Túlio Gadêlha precisa explicar para a esquerda o seu alinhamento com Raquel e Caiado
Imagem: Edição
Túlio Gadêlha decidiu mudar de posição no tabuleiro político de Pernambuco. O deputado deixou a Rede Sustentabilidade e se filiou ao PSD, partido comandado no estado pela governadora Raquel Lyra, com o objetivo de disputar uma vaga ao Senado em 2026 dentro da chapa governista. O novo partido oferece estrutura, tempo de TV e viabilidade de chapa, elementos fundamentais para uma disputa majoritária.
O problema começa quando essa lógica institucional encontra a percepção do eleitor. A reação negativa do público nas redes à sua filiação não foi um ruído isolado. Foi um sintoma.
O digital funciona sob uma lógica de comunidades e verdades compartilhadas. Ao migrar para o PSD (partido de centro-direita), Túlio Gadêlha rompeu a consistência digital que o elegeu. O marketing político eficiente não sobrevive a essa “crise de enquadramento”. Se a base digital sente que o “contrato simbólico” foi quebrado, o engajamento vira retaliação. A tentativa de criar um “segundo palanque de Lula” soa, tecnicamente, como um erro de segmentação pois ele tenta falar com todos e acaba não sendo reconhecido por ninguém.
Esse é o ponto central que parece estar sendo subestimado. O eleitor não acompanha engenharia partidária. Ele acompanha sinais. E os sinais hoje são contraditórios. De um lado, Túlio tenta preservar uma identidade progressista. Do outro, se insere em uma estrutura política que, para grande parte do público de esquerda, representa outra coisa. Não importa a explicação técnica. Importa a leitura imediata.
O movimento de Túlio parece ter sido puramente aritmético (garantir a vaga ao Senado) e zero reputacional. Esse tipo de decisão é comum em Brasília. Mas o problema é que Túlio não construiu sua carreira apenas dentro do ambiente institucional. Ele construiu uma base digital baseada em identificação emocional. E esse tipo de ativo não aceita rupturas silenciosas.
Não basta ter o tempo de TV do PSD se você perdeu a autoridade moral para mobilizar o militante orgânico. Ele “caiu de paraquedas” em um arranjo que o coloca na defensiva desde o primeiro dia. O marketing aqui deveria ter sido de “preparação de terreno”.
Esse talvez seja o erro mais estratégico de todos. Mudanças desse tipo exigem construção prévia, sinalização gradual, deslocamento controlado de imagem. Quando isso não acontece, o movimento deixa de parecer estratégia e passa a parecer ruptura abrupta que ativa um mecanismo de punição.
Há uma “gambiarra” de identidade. Túlio tenta carregar a estética da “nova esquerda” (identidade visual leve, causas progressistas) para dentro de um ambiente (PSD/Raquel Lyra/Ronaldo Caiado) que evoca ordem, gestão e um campo político mais à direita.

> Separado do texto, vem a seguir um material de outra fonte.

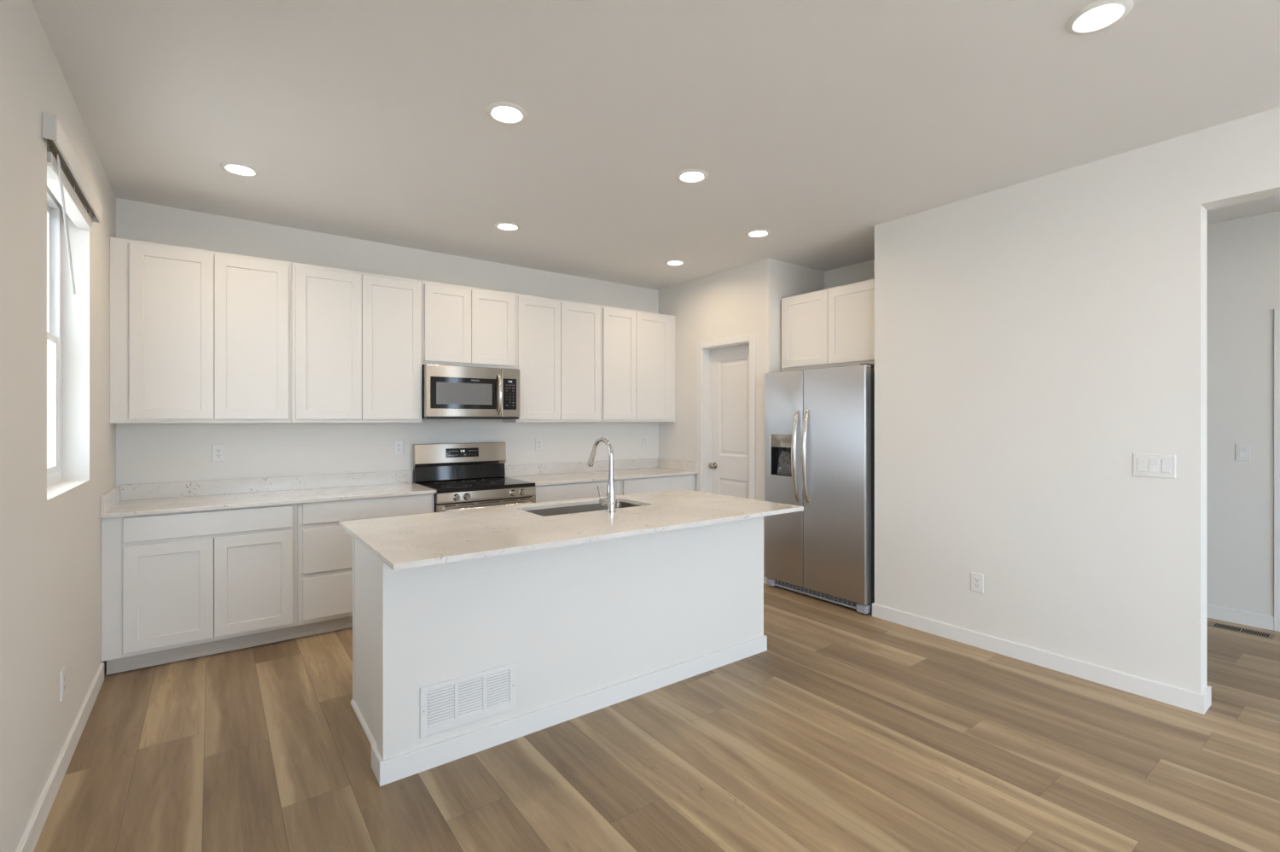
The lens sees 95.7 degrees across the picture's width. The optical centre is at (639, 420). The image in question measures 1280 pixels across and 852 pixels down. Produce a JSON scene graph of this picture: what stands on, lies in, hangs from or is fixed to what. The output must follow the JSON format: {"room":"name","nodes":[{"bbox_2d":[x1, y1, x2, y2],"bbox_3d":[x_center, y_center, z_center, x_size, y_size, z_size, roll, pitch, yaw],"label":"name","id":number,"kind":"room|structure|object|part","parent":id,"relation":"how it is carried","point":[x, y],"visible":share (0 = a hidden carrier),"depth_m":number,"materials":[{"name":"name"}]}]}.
{"room":"kitchen","nodes":[
{"label":"kitchen","id":0,"kind":"room"},
{"bbox_2d":[0,0,116,851],"bbox_3d":[-0.712,0.005,0.037,0.160,2.743,8.880,0,0,-37],"label":"wall","id":1,"kind":"structure","parent":0,"point":[50,536],"depth_m":1.97,"materials":[{"name":"paint"}]},
{"bbox_2d":[46,186,61,486],"bbox_3d":[-2.482,-0.369,2.349,0.058,1.312,0.900,0,0,-37],"label":"window","id":2,"kind":"structure","parent":1,"relation":"in","point":[54,207],"depth_m":2.67,"materials":[{"name":"glass"}]},
{"bbox_3d":[-2.482,-0.369,2.349,0.044,1.222,0.810,0,0,-37],"label":"sash","id":3,"kind":"part","parent":2,"relation":"part of","materials":[{"name":"glass"}]},
{"bbox_2d":[15,662,104,851],"bbox_3d":[-0.475,1.333,-0.138,0.014,0.088,7.997,0,0,-37],"label":"baseboard","id":4,"kind":"structure","parent":1,"relation":"attached to","point":[29,839],"depth_m":2.17,"materials":[{"name":"paint"}]},
{"bbox_2d":[59,665,65,700],"bbox_3d":[-2.262,1.030,2.271,0.008,0.114,0.070,0,0,-37],"label":"wall outlet","id":5,"kind":"object","parent":1,"relation":"attached to","point":[62,673],"visible":1,"depth_m":2.25,"materials":[{"name":"white plastic"}]},
{"bbox_2d":[41,112,102,294],"bbox_3d":[-2.376,-0.771,2.427,0.104,0.586,1.058,0,0,-37],"label":"window blind","id":6,"kind":"object","parent":1,"relation":"attached to","point":[60,182],"visible":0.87,"depth_m":2.26,"materials":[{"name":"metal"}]},
{"bbox_3d":[-2.393,-0.946,2.414,0.052,0.075,0.596,0,0,-37],"label":"ladder cord","id":7,"kind":"part","parent":6,"relation":"part of","materials":[{"name":"white fabric"}]},
{"bbox_3d":[-2.393,-0.916,2.415,0.053,0.014,0.886,0,0,-37],"label":"rail","id":8,"kind":"part","parent":6,"relation":"part of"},
{"bbox_2d":[116,197,658,484],"bbox_3d":[-0.763,0.005,5.449,6.200,2.743,0.120,0,0,-37],"label":"wall","id":9,"kind":"structure","parent":0,"point":[145,452],"depth_m":4.27,"materials":[{"name":"paint"}]},
{"bbox_2d":[110,236,291,423],"bbox_3d":[-2.767,-0.520,3.705,0.901,1.073,0.298,0,0,-37],"label":"upper cabinet","id":10,"kind":"object","parent":9,"relation":"attached to","point":[197,335],"visible":1,"depth_m":3.56,"materials":[{"name":"paint"}]},
{"bbox_3d":[-2.818,-0.520,3.494,0.396,1.025,0.020,0,0,-37],"label":"door","id":11,"kind":"part","parent":10,"relation":"part of","materials":[{"name":"paint"}]},
{"bbox_3d":[-2.497,-0.520,3.731,0.396,1.025,0.020,0,0,-37],"label":"door","id":12,"kind":"part","parent":10,"relation":"part of","materials":[{"name":"paint"}]},
{"bbox_2d":[211,443,225,461],"bbox_3d":[-2.808,0.218,3.856,0.070,0.114,0.008,0,0,-37],"label":"wall outlet","id":13,"kind":"object","parent":9,"relation":"attached to","point":[218,450],"visible":1,"depth_m":3.85,"materials":[{"name":"white plastic"}]},
{"bbox_2d":[120,470,412,500],"bbox_3d":[-2.502,0.445,4.074,1.726,0.097,0.020,0,0,-37],"label":"backsplash","id":14,"kind":"structure","parent":9,"relation":"attached to","point":[142,491],"depth_m":3.97,"materials":[{"name":"white stone"}]},
{"bbox_2d":[291,261,422,422],"bbox_3d":[-2.063,-0.520,4.226,0.847,1.073,0.298,0,0,-37],"label":"upper cabinet","id":15,"kind":"object","parent":9,"relation":"attached to","point":[357,336],"visible":0.94,"depth_m":4.08,"materials":[{"name":"paint"}]},
{"bbox_3d":[-2.143,-0.520,3.994,0.406,1.025,0.020,0,0,-37],"label":"door","id":16,"kind":"part","parent":15,"relation":"part of","materials":[{"name":"paint"}]},
{"bbox_3d":[-1.812,-0.520,4.239,0.408,1.025,0.020,0,0,-37],"label":"door","id":17,"kind":"part","parent":15,"relation":"part of","materials":[{"name":"paint"}]},
{"bbox_2d":[394,439,403,454],"bbox_3d":[-1.889,0.212,4.536,0.070,0.114,0.008,0,0,-37],"label":"wall outlet","id":18,"kind":"object","parent":9,"relation":"attached to","point":[398,444],"visible":1,"depth_m":4.53,"materials":[{"name":"white plastic"}]},
{"bbox_2d":[422,280,515,368],"bbox_3d":[-1.417,-0.739,4.704,0.756,0.634,0.298,0,0,-37],"label":"upper cabinet","id":19,"kind":"object","parent":9,"relation":"attached to","point":[462,325],"visible":0.85,"depth_m":4.56,"materials":[{"name":"paint"}]},
{"bbox_3d":[-1.484,-0.741,4.481,0.357,0.583,0.020,0,0,-37],"label":"door","id":20,"kind":"part","parent":19,"relation":"part of","materials":[{"name":"paint"}]},
{"bbox_2d":[422,363,519,418],"bbox_3d":[-1.380,-0.215,4.646,0.756,0.411,0.433,0,0,-37],"label":"microwave","id":21,"kind":"object","parent":19,"relation":"attached to","point":[449,392],"visible":1,"depth_m":4.49,"materials":[{"name":"silver metal"}]},
{"bbox_3d":[-1.353,-0.207,4.465,0.519,0.240,0.004,0,0,-37],"label":"door glass","id":22,"kind":"part","parent":21,"relation":"part of","materials":[{"name":"black glass"}]},
{"bbox_3d":[-1.115,-0.207,4.610,0.027,0.326,0.059,0,0,-37],"label":"handle","id":23,"kind":"part","parent":21,"relation":"part of","materials":[{"name":"silver metal"}]},
{"bbox_3d":[-1.056,-0.221,4.710,0.159,0.390,0.038,0,0,-37],"label":"control panel","id":24,"kind":"part","parent":21,"relation":"part of","materials":[{"name":"silver metal"}]},
{"bbox_3d":[-1.192,-0.741,4.698,0.363,0.583,0.020,0,0,-37],"label":"door","id":25,"kind":"part","parent":19,"relation":"part of","materials":[{"name":"paint"}]},
{"bbox_2d":[535,437,542,450],"bbox_3d":[-0.916,0.218,5.256,0.070,0.114,0.008,0,0,-37],"label":"wall outlet","id":26,"kind":"object","parent":9,"relation":"attached to","point":[538,441],"visible":1,"depth_m":5.25,"materials":[{"name":"white plastic"}]},
{"bbox_2d":[502,293,600,422],"bbox_3d":[-0.774,-0.520,5.180,0.841,1.073,0.298,0,0,-37],"label":"upper cabinet","id":27,"kind":"object","parent":9,"relation":"attached to","point":[558,341],"visible":0.97,"depth_m":5.04,"materials":[{"name":"paint"}]},
{"bbox_3d":[-0.856,-0.520,4.947,0.398,1.025,0.020,0,0,-37],"label":"door","id":28,"kind":"part","parent":27,"relation":"part of","materials":[{"name":"paint"}]},
{"bbox_3d":[-0.529,-0.520,5.189,0.407,1.025,0.020,0,0,-37],"label":"door","id":29,"kind":"part","parent":27,"relation":"part of","materials":[{"name":"paint"}]},
{"bbox_2d":[504,458,657,477],"bbox_3d":[-0.507,0.445,5.552,1.714,0.097,0.020,0,0,-37],"label":"backsplash","id":30,"kind":"structure","parent":9,"relation":"attached to","point":[573,467],"depth_m":5.45,"materials":[{"name":"white stone"}]},
{"bbox_2d":[600,305,674,421],"bbox_3d":[-0.077,-0.520,5.697,0.890,1.073,0.298,0,0,-37],"label":"upper cabinet","id":31,"kind":"object","parent":9,"relation":"attached to","point":[637,347],"visible":0.95,"depth_m":5.55,"materials":[{"name":"paint"}]},
{"bbox_3d":[-0.189,-0.520,5.440,0.374,1.025,0.020,0,0,-37],"label":"door","id":32,"kind":"part","parent":31,"relation":"part of","materials":[{"name":"paint"}]},
{"bbox_3d":[0.128,-0.520,5.676,0.409,1.025,0.020,0,0,-37],"label":"door","id":33,"kind":"part","parent":31,"relation":"part of","materials":[{"name":"paint"}]},
{"bbox_2d":[642,435,647,446],"bbox_3d":[0.053,0.212,5.974,0.070,0.114,0.008,0,0,-37],"label":"wall outlet","id":34,"kind":"object","parent":9,"relation":"attached to","point":[644,437],"visible":1,"depth_m":5.97,"materials":[{"name":"white plastic"}]},
{"bbox_2d":[31,0,1279,290],"bbox_3d":[1.779,-1.427,1.882,6.360,0.120,8.880,0,0,-37],"label":"ceiling","id":35,"kind":"structure","parent":0,"point":[816,125],"depth_m":2.49,"materials":[{"name":"paint"}]},
{"bbox_2d":[219,161,260,176],"bbox_3d":[-2.176,-1.362,3.151,0.182,0.009,0.182,0,0,-37],"label":"recessed light","id":36,"kind":"object","parent":35,"relation":"in","point":[236,168],"visible":1,"depth_m":3.14,"materials":[{"name":"paint"}]},
{"bbox_2d":[485,101,527,124],"bbox_3d":[-0.593,-1.362,2.577,0.182,0.009,0.182,0,0,-37],"label":"recessed light","id":37,"kind":"object","parent":35,"relation":"in","point":[502,112],"visible":1,"depth_m":2.57,"materials":[{"name":"paint"}]},
{"bbox_2d":[494,221,520,231],"bbox_3d":[-0.932,-1.362,4.079,0.182,0.009,0.182,0,0,-37],"label":"recessed light","id":38,"kind":"object","parent":35,"relation":"in","point":[509,226],"visible":1,"depth_m":4.07,"materials":[{"name":"paint"}]},
{"bbox_2d":[664,259,685,265],"bbox_3d":[0.303,-1.362,5.017,0.182,0.009,0.182,0,0,-37],"label":"recessed light","id":39,"kind":"object","parent":35,"relation":"in","point":[672,262],"visible":1,"depth_m":5.00,"materials":[{"name":"paint"}]},
{"bbox_2d":[675,168,708,183],"bbox_3d":[0.291,-1.362,3.239,0.182,0.009,0.182,0,0,-37],"label":"recessed light","id":40,"kind":"object","parent":35,"relation":"in","point":[689,176],"visible":1,"depth_m":3.23,"materials":[{"name":"paint"}]},
{"bbox_2d":[745,228,770,237],"bbox_3d":[0.863,-1.362,4.229,0.182,0.009,0.182,0,0,-37],"label":"recessed light","id":41,"kind":"object","parent":35,"relation":"in","point":[759,232],"visible":1,"depth_m":4.22,"materials":[{"name":"paint"}]},
{"bbox_2d":[1064,0,1133,34],"bbox_3d":[1.550,-1.362,1.959,0.182,0.009,0.182,0,0,-37],"label":"recessed light","id":42,"kind":"object","parent":35,"relation":"in","point":[1096,16],"visible":1,"depth_m":1.95,"materials":[{"name":"paint"}]},
{"bbox_2d":[33,582,1279,851],"bbox_3d":[1.779,1.417,1.882,6.360,0.080,8.880,0,0,-37],"label":"floor","id":43,"kind":"structure","parent":0,"point":[852,730],"depth_m":2.35,"materials":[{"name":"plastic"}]},
{"bbox_2d":[101,503,297,674],"bbox_3d":[-2.673,0.944,3.580,0.904,0.856,0.610,0,0,-37],"label":"base cabinet","id":44,"kind":"object","parent":43,"relation":"on","point":[176,586],"visible":0.96,"depth_m":3.31,"materials":[{"name":"paint"}]},
{"bbox_3d":[-2.634,0.972,3.242,0.392,0.575,0.020,0,0,-37],"label":"door","id":45,"kind":"part","parent":44,"relation":"part of","materials":[{"name":"paint"}]},
{"bbox_3d":[-2.474,0.594,3.360,0.788,0.133,0.020,0,0,-37],"label":"drawer","id":46,"kind":"part","parent":44,"relation":"part of","materials":[{"name":"paint"}]},
{"bbox_3d":[-2.315,0.972,3.478,0.392,0.575,0.020,0,0,-37],"label":"door","id":47,"kind":"part","parent":44,"relation":"part of","materials":[{"name":"paint"}]},
{"bbox_2d":[100,470,436,517],"bbox_3d":[-2.329,0.456,3.823,1.748,0.119,0.630,0,0,-37],"label":"countertop","id":48,"kind":"structure","parent":44,"relation":"on","point":[160,497],"depth_m":3.79,"materials":[{"name":"white stone"}]},
{"bbox_2d":[296,493,434,637],"bbox_3d":[-1.971,0.944,4.100,0.842,0.856,0.610,0,0,-37],"label":"base cabinet","id":49,"kind":"object","parent":43,"relation":"on","point":[324,547],"visible":0.5,"depth_m":3.72,"materials":[{"name":"paint"}]},
{"bbox_3d":[-1.794,1.125,3.864,0.796,0.259,0.020,0,0,-37],"label":"drawer","id":50,"kind":"part","parent":49,"relation":"part of","materials":[{"name":"paint"}]},
{"bbox_3d":[-1.794,0.824,3.864,0.796,0.279,0.020,0,0,-37],"label":"drawer","id":51,"kind":"part","parent":49,"relation":"part of","materials":[{"name":"paint"}]},
{"bbox_3d":[-1.794,0.586,3.864,0.796,0.134,0.020,0,0,-37],"label":"drawer","id":52,"kind":"part","parent":49,"relation":"part of","materials":[{"name":"paint"}]},
{"bbox_2d":[413,442,535,511],"bbox_3d":[-1.292,0.782,4.530,0.758,1.188,0.685,0,0,-37],"label":"stove","id":53,"kind":"object","parent":43,"relation":"on","point":[462,475],"visible":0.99,"depth_m":4.59,"materials":[{"name":"silver metal"}]},
{"bbox_3d":[-1.310,0.553,4.146,0.049,0.049,0.034,0,0,-37],"label":"knob","id":54,"kind":"part","parent":53,"relation":"part of","materials":[{"name":"silver metal"}]},
{"bbox_3d":[-1.248,0.553,4.192,0.049,0.049,0.034,0,0,-37],"label":"knob","id":55,"kind":"part","parent":53,"relation":"part of","materials":[{"name":"silver metal"}]},
{"bbox_2d":[413,477,535,493],"bbox_3d":[-1.295,0.502,4.534,0.758,0.028,0.582,0,0,-37],"label":"cooktop","id":56,"kind":"object","parent":53,"relation":"in","point":[443,485],"depth_m":4.45,"materials":[{"name":"black glass"}]},
{"bbox_2d":[434,493,535,511],"bbox_3d":[-1.291,0.932,4.530,0.754,0.828,0.685,0,0,-37],"label":"oven","id":57,"kind":"object","parent":53,"relation":"in","point":[443,502],"depth_m":4.24,"materials":[{"name":"silver metal"}]},
{"bbox_3d":[-1.137,0.554,4.322,0.754,0.072,0.048,0,0,-37],"label":"control panel","id":58,"kind":"part","parent":53,"relation":"part of","materials":[{"name":"silver metal"}]},
{"bbox_3d":[-0.959,0.553,4.406,0.049,0.049,0.034,0,0,-37],"label":"knob","id":59,"kind":"part","parent":53,"relation":"part of","materials":[{"name":"silver metal"}]},
{"bbox_3d":[-0.897,0.553,4.452,0.049,0.049,0.034,0,0,-37],"label":"knob","id":60,"kind":"part","parent":53,"relation":"part of","materials":[{"name":"silver metal"}]},
{"bbox_2d":[350,516,767,785],"bbox_3d":[-0.344,0.946,3.136,2.160,0.860,0.787,0,0,-37],"label":"kitchen island","id":61,"kind":"object","parent":43,"relation":"on","point":[586,627],"visible":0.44,"depth_m":2.63,"materials":[{"name":"paint"}]},
{"bbox_3d":[-1.218,1.367,2.571,0.013,0.020,0.615,0,0,-37],"label":"shoe moulding","id":62,"kind":"part","parent":61,"relation":"part of","materials":[{"name":"paint"}]},
{"bbox_2d":[419,662,515,738],"bbox_3d":[-0.701,1.149,2.391,0.402,0.198,0.008,0,0,-37],"label":"air return grille","id":63,"kind":"object","parent":61,"relation":"attached to","point":[449,704],"visible":1,"depth_m":2.38,"materials":[{"name":"white metal"}]},
{"bbox_3d":[-0.155,1.333,2.881,2.160,0.088,0.152,0,0,-37],"label":"baseboard","id":64,"kind":"part","parent":61,"relation":"part of","materials":[{"name":"paint"}]},
{"bbox_2d":[339,488,803,570],"bbox_3d":[-0.265,0.504,3.067,2.219,0.022,1.042,0,0,-37],"label":"island countertop","id":65,"kind":"structure","parent":61,"relation":"on","point":[400,542],"depth_m":2.72,"materials":[{"name":"white stone"}]},
{"bbox_2d":[524,500,641,516],"bbox_3d":[-0.311,0.626,3.328,0.750,0.218,0.390,0,0,-37],"label":"sink","id":66,"kind":"object","parent":65,"relation":"in","point":[584,508],"visible":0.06,"depth_m":3.50,"materials":[{"name":"metal"}]},
{"bbox_2d":[587,436,616,511],"bbox_3d":[-0.242,0.294,3.184,0.117,0.400,0.255,0,0,-37],"label":"faucet","id":67,"kind":"object","parent":65,"relation":"on","point":[609,500],"visible":1,"depth_m":3.11,"materials":[{"name":"silver metal"}]},
{"bbox_3d":[-0.213,0.388,3.076,0.015,0.078,0.036,0,0,39],"label":"lever","id":68,"kind":"part","parent":67,"relation":"part of","materials":[{"name":"silver metal"}]},
{"bbox_3d":[-0.208,0.185,3.191,0.024,0.183,0.197,0,0,-37],"label":"spout","id":69,"kind":"part","parent":67,"relation":"part of","materials":[{"name":"silver metal"}]},
{"bbox_2d":[532,479,620,502],"bbox_3d":[-0.681,0.944,5.055,0.841,0.856,0.610,0,0,-37],"label":"base cabinet","id":70,"kind":"object","parent":43,"relation":"on","point":[578,490],"visible":0.1,"depth_m":4.77,"materials":[{"name":"paint"}]},
{"bbox_2d":[504,457,698,485],"bbox_3d":[-0.317,0.456,5.313,1.736,0.119,0.630,0,0,-37],"label":"countertop","id":71,"kind":"structure","parent":70,"relation":"on","point":[573,472],"depth_m":5.38,"materials":[{"name":"white stone"}]},
{"bbox_2d":[620,473,696,494],"bbox_3d":[0.016,0.944,5.571,0.893,0.856,0.610,0,0,-37],"label":"base cabinet","id":72,"kind":"object","parent":43,"relation":"on","point":[683,481],"visible":0.16,"depth_m":5.30,"materials":[{"name":"paint"}]},
{"bbox_2d":[764,362,874,614],"bbox_3d":[1.589,0.486,4.642,0.840,1.780,0.917,0,0,-37],"label":"refrigerator","id":73,"kind":"object","parent":43,"relation":"on","point":[822,421],"visible":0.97,"depth_m":4.35,"materials":[{"name":"silver metal"}]},
{"bbox_3d":[1.163,0.282,4.679,0.067,0.344,0.234,0,0,-37],"label":"dispenser trim","id":74,"kind":"part","parent":73,"relation":"part of","materials":[{"name":"metal"}]},
{"bbox_3d":[1.163,0.167,4.679,0.062,0.103,0.222,0,0,-37],"label":"dispenser panel","id":75,"kind":"part","parent":73,"relation":"part of","materials":[{"name":"silver metal"}]},
{"bbox_3d":[1.177,0.455,4.670,0.075,1.688,0.381,0,0,-37],"label":"freezer door","id":76,"kind":"part","parent":73,"relation":"part of","materials":[{"name":"silver metal"}]},
{"bbox_3d":[1.214,0.279,4.510,0.081,0.717,0.042,0,0,-37],"label":"handle","id":77,"kind":"part","parent":73,"relation":"part of","materials":[{"name":"silver metal"}]},
{"bbox_3d":[1.269,0.279,4.436,0.081,0.717,0.042,0,0,-37],"label":"handle","id":78,"kind":"part","parent":73,"relation":"part of","materials":[{"name":"silver metal"}]},
{"bbox_3d":[1.452,0.455,4.298,0.075,1.688,0.526,0,0,-37],"label":"fridge door","id":79,"kind":"part","parent":73,"relation":"part of","materials":[{"name":"silver metal"}]},
{"bbox_2d":[1206,621,1274,639],"bbox_3d":[3.938,1.375,3.798,0.120,0.003,0.300,0,0,-37],"label":"floor vent","id":80,"kind":"object","parent":43,"relation":"in","point":[1211,623],"visible":1,"depth_m":3.79,"materials":[{"name":"metal"}]},
{"bbox_2d":[778,260,823,372],"bbox_3d":[1.401,0.005,5.182,0.640,2.743,0.114,0,0,-37],"label":"wall","id":81,"kind":"structure","parent":0,"point":[794,280],"depth_m":5.07,"materials":[{"name":"paint"}]},
{"bbox_2d":[823,259,874,289],"bbox_3d":[1.997,0.005,5.011,0.114,2.743,1.098,0,0,-37],"label":"wall","id":82,"kind":"structure","parent":0,"point":[864,270],"depth_m":5.11,"materials":[{"name":"paint"}]},
{"bbox_2d":[781,279,874,371],"bbox_3d":[1.736,-0.729,4.740,0.626,0.625,0.971,0,0,-37],"label":"upper cabinet","id":83,"kind":"object","parent":82,"relation":"attached to","point":[832,327],"visible":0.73,"depth_m":4.54,"materials":[{"name":"paint"}]},
{"bbox_3d":[1.350,-0.735,4.751,0.020,0.582,0.454,0,0,-37],"label":"door","id":84,"kind":"part","parent":83,"relation":"part of","materials":[{"name":"paint"}]},
{"bbox_3d":[1.626,-0.735,4.379,0.020,0.582,0.465,0,0,-37],"label":"door","id":85,"kind":"part","parent":83,"relation":"part of","materials":[{"name":"paint"}]},
{"bbox_2d":[874,221,890,607],"bbox_3d":[2.427,0.005,4.574,1.853,2.743,0.116,0,0,-37],"label":"wall","id":86,"kind":"structure","parent":0,"point":[881,230],"depth_m":4.02,"materials":[{"name":"paint"}]},
{"bbox_2d":[658,106,1279,693],"bbox_3d":[2.013,0.005,3.697,0.143,2.743,6.000,0,0,-37],"label":"wall","id":87,"kind":"structure","parent":0,"point":[1048,332],"depth_m":3.19,"materials":[{"name":"paint"}]},
{"bbox_2d":[696,332,755,499],"bbox_3d":[0.826,0.311,5.333,0.152,2.130,0.745,0,0,-37],"label":"door","id":88,"kind":"structure","parent":87,"relation":"in","point":[725,370],"depth_m":5.41,"materials":[{"name":"paint"}]},
{"bbox_3d":[0.692,0.434,5.520,0.068,0.064,0.064,0,0,-37],"label":"knob","id":89,"kind":"part","parent":88,"relation":"part of","materials":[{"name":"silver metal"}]},
{"bbox_2d":[971,571,983,593],"bbox_3d":[2.050,0.987,3.520,0.008,0.114,0.070,0,0,-37],"label":"wall outlet","id":90,"kind":"object","parent":87,"relation":"attached to","point":[977,579],"visible":1,"depth_m":3.52,"materials":[{"name":"white plastic"}]},
{"bbox_2d":[872,602,1211,714],"bbox_3d":[2.199,1.333,3.437,0.159,0.088,1.696,0,0,-37],"label":"baseboard","id":91,"kind":"structure","parent":87,"relation":"attached to","point":[1180,697],"depth_m":3.17,"materials":[{"name":"paint"}]},
{"bbox_2d":[1133,453,1175,477],"bbox_3d":[2.537,0.224,2.859,0.012,0.114,0.162,0,0,-37],"label":"light switch","id":92,"kind":"object","parent":87,"relation":"attached to","point":[1144,464],"visible":1,"depth_m":2.85,"materials":[{"name":"white plastic"}]},
{"bbox_2d":[1206,210,1279,616],"bbox_3d":[5.057,0.005,2.689,0.130,2.743,6.276,0,0,-37],"label":"wall","id":93,"kind":"structure","parent":0,"point":[1243,253],"depth_m":3.92,"materials":[{"name":"paint"}]},
{"bbox_2d":[1206,604,1274,630],"bbox_3d":[3.676,1.333,4.433,0.014,0.088,1.597,0,0,-37],"label":"baseboard","id":94,"kind":"structure","parent":93,"relation":"attached to","point":[1264,621],"depth_m":3.91,"materials":[{"name":"paint"}]},
{"bbox_2d":[1235,443,1250,460],"bbox_3d":[4.067,0.216,3.906,0.012,0.114,0.070,0,0,-37],"label":"light switch","id":95,"kind":"object","parent":93,"relation":"attached to","point":[1242,450],"visible":1,"depth_m":3.90,"materials":[{"name":"white plastic"}]},
{"bbox_2d":[1274,308,1279,631],"bbox_3d":[4.416,0.325,3.385,0.077,2.104,0.966,0,0,-37],"label":"door frame","id":96,"kind":"structure","parent":93,"relation":"in","point":[1277,311],"depth_m":3.77,"materials":[{"name":"paint"}]}
]}

Essa dissonância visual confunde o eleitor e gera rejeição.
Sem o PSD, Túlio sequer teria chapa para o Senado. Mas de que adianta a vaga se a rejeição se torna o principal atributo da candidatura? Se a campanha precisa começar na defensiva, ela já nasce em desvantagem. Onde está o plano de contenção de danos para a base que se sente traída?
O que se trata como “estratégia eleitoral de palanque duplo”, o marketing lê como um processo clássico de suicídio de marca a longo prazo.